**Task item**:
From the line with "remote monitoring (ThingSpeak)." through the line with "Grove - LCD", inclusive, return each line of the data below exactly and leave the rest out.

*** Data shown Section Begins ***

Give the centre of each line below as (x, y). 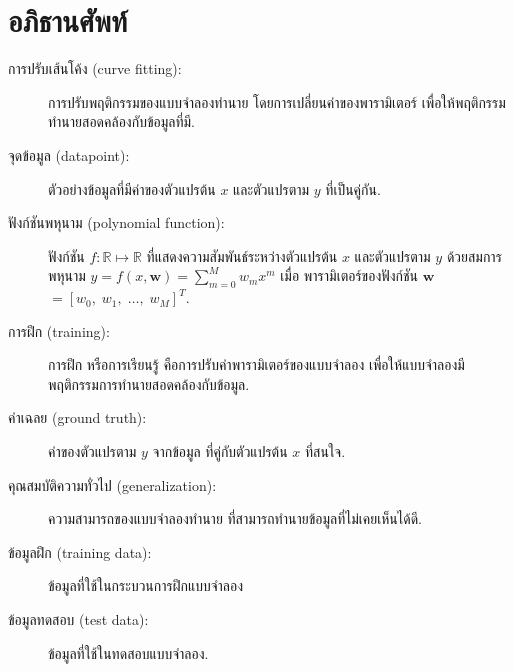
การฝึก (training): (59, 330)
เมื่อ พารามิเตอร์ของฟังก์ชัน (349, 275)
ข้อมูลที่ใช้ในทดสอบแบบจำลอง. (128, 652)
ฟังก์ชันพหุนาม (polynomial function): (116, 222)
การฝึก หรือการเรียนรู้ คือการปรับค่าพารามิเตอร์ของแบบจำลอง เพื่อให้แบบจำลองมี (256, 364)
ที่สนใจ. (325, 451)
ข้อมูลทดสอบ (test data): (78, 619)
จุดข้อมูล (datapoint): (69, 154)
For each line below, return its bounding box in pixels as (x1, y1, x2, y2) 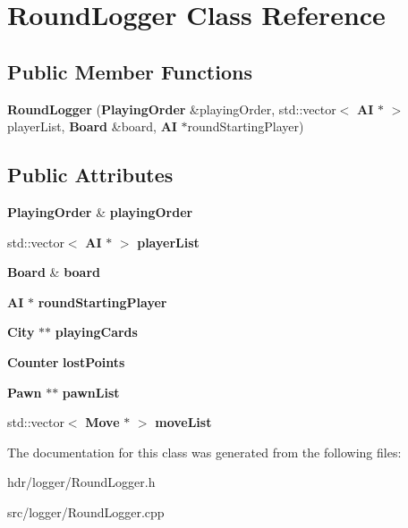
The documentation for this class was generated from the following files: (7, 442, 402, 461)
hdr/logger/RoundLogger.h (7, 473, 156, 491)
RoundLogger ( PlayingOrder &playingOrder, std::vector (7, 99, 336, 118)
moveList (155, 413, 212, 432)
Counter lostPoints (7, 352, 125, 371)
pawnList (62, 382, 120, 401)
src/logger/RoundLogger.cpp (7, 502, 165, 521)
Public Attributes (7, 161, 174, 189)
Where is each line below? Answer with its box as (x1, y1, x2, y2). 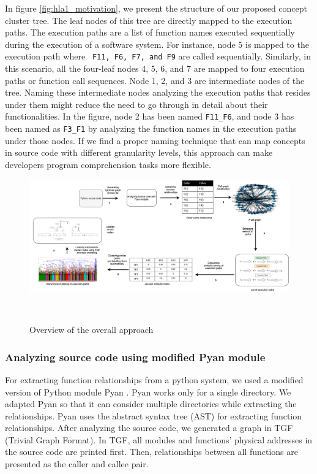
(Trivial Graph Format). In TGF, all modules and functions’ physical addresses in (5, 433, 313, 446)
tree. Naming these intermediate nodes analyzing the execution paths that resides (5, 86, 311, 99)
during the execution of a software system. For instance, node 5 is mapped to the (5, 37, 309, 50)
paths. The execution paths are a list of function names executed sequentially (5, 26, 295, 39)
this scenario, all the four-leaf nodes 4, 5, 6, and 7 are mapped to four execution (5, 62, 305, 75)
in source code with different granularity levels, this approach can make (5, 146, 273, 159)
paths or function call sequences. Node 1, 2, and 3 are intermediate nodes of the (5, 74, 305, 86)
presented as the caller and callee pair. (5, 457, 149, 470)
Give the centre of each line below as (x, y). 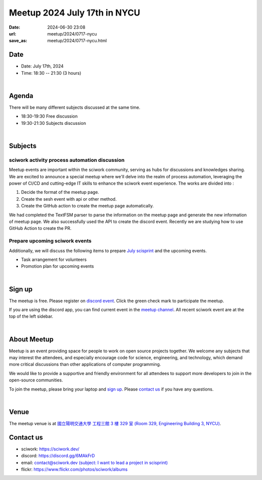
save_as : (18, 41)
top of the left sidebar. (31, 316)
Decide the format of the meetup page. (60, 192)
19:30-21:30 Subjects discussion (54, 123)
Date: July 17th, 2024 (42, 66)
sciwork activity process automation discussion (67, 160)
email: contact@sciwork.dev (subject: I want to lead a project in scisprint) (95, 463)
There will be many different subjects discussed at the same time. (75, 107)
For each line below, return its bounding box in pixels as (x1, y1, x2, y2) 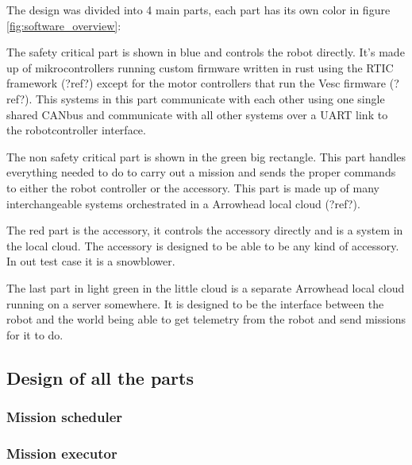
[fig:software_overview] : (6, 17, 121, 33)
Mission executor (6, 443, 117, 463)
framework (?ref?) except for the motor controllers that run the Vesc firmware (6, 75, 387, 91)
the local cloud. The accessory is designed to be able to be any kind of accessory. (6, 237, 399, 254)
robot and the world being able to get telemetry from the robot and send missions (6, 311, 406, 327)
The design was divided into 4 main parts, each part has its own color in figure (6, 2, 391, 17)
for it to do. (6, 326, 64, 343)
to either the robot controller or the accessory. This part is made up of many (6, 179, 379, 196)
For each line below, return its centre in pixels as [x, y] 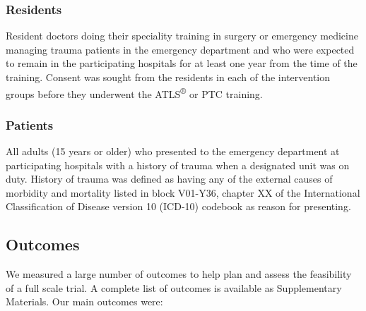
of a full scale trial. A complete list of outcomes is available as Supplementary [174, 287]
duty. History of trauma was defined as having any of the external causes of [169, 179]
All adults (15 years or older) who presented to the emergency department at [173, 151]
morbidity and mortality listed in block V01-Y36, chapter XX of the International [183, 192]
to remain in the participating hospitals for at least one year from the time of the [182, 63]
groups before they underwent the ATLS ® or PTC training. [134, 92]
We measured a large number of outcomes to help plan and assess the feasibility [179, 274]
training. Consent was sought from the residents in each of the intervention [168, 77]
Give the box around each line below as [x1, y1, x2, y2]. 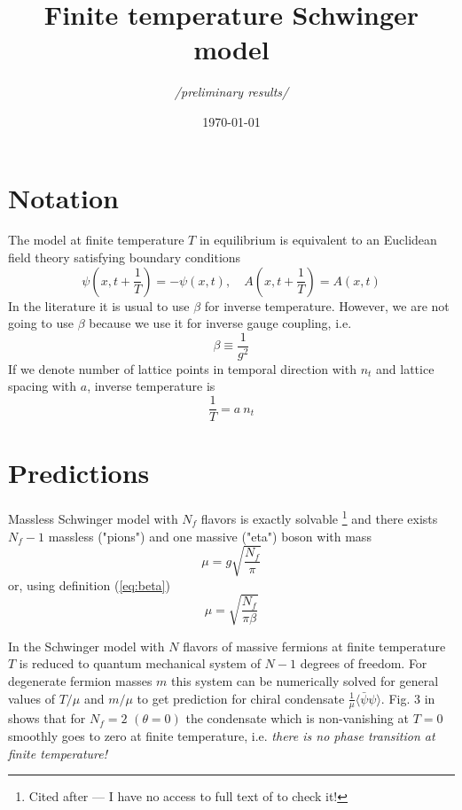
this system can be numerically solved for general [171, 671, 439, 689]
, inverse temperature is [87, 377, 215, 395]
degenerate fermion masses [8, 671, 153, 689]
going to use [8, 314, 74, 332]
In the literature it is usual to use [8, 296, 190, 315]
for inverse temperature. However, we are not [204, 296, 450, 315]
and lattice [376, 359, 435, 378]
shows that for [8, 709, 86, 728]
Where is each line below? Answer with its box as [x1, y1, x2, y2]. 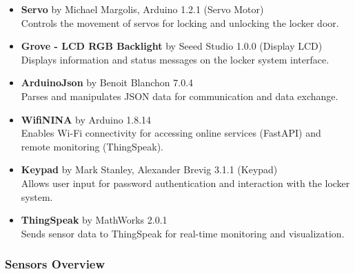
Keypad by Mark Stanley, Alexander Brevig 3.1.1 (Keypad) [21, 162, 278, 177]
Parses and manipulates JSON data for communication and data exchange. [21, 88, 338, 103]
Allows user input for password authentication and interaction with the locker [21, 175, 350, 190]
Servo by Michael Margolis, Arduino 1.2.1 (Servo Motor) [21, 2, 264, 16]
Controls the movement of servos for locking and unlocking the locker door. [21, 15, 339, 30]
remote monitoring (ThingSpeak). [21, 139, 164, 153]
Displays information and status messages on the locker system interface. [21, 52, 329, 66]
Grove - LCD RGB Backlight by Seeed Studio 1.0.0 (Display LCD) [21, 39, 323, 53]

*** Data shown Section Ends ***
*** Data shown Section Begins ***

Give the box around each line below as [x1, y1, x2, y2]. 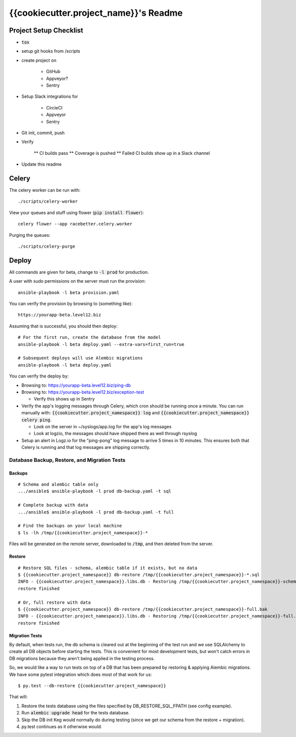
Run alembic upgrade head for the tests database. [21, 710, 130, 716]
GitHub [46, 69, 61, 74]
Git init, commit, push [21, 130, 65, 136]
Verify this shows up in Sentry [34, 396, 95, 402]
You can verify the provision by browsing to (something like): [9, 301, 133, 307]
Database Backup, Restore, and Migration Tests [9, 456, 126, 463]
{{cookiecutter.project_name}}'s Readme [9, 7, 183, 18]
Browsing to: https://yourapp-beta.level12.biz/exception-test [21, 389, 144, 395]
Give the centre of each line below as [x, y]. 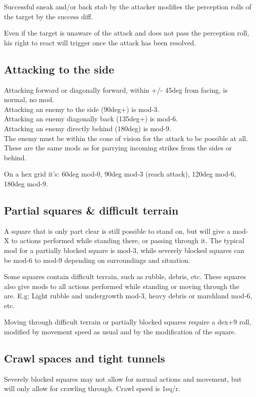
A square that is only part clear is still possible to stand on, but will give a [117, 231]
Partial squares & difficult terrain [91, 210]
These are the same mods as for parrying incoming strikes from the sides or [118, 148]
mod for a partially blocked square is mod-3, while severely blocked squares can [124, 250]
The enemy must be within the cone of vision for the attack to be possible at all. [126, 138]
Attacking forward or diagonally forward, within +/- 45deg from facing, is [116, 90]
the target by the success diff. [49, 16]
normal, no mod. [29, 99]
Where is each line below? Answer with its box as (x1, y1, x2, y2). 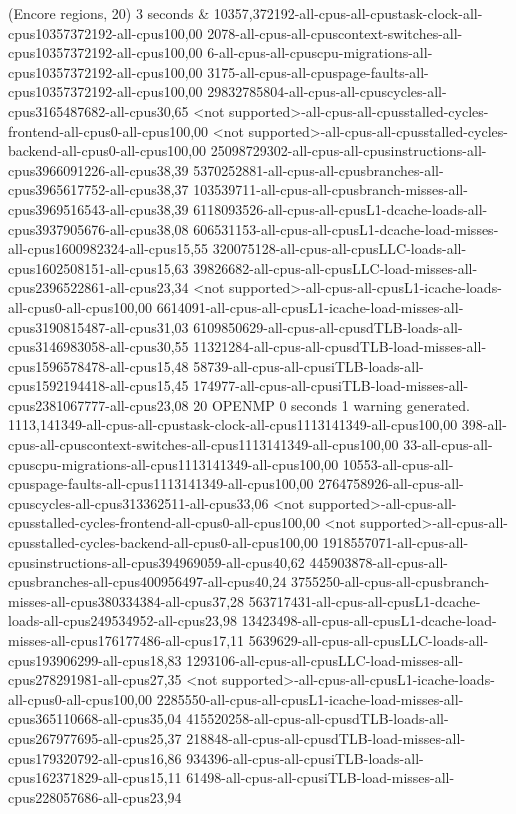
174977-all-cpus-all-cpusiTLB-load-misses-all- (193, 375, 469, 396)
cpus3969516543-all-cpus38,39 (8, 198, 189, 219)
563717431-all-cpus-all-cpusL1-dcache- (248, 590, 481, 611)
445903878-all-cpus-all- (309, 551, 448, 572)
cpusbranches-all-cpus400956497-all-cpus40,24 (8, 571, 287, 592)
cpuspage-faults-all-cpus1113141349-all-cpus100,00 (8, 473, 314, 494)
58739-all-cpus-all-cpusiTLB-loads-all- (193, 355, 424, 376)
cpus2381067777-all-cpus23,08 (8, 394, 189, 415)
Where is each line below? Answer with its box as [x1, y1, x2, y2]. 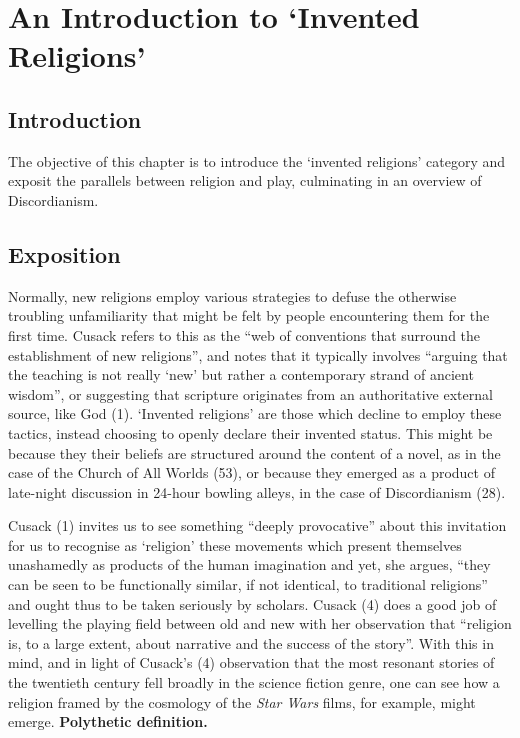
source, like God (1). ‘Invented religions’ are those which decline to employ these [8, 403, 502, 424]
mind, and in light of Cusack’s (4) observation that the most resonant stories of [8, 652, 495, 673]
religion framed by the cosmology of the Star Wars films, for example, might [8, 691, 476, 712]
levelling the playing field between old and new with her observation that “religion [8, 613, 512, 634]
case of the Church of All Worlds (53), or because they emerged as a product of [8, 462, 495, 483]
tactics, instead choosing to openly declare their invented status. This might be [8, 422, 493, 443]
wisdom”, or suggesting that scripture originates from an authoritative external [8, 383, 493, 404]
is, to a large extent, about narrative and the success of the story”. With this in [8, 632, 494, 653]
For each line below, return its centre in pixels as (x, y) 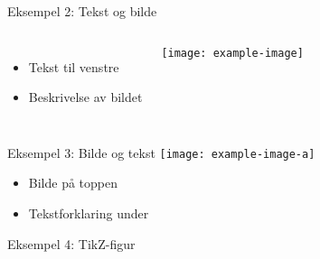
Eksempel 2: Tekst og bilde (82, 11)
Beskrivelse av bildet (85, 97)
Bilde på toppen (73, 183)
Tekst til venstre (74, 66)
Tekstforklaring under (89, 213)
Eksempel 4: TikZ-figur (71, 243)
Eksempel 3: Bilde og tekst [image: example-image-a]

*** Data shown Section Ends ***

**Result below**:
remote monitoring (ThingSpeak). [21, 139, 164, 153]
Displays information and status messages on the locker system interface. [21, 52, 329, 66]
Grove - LCD RGB Backlight by Seeed Studio 1.0.0 (Display LCD) [21, 39, 323, 53]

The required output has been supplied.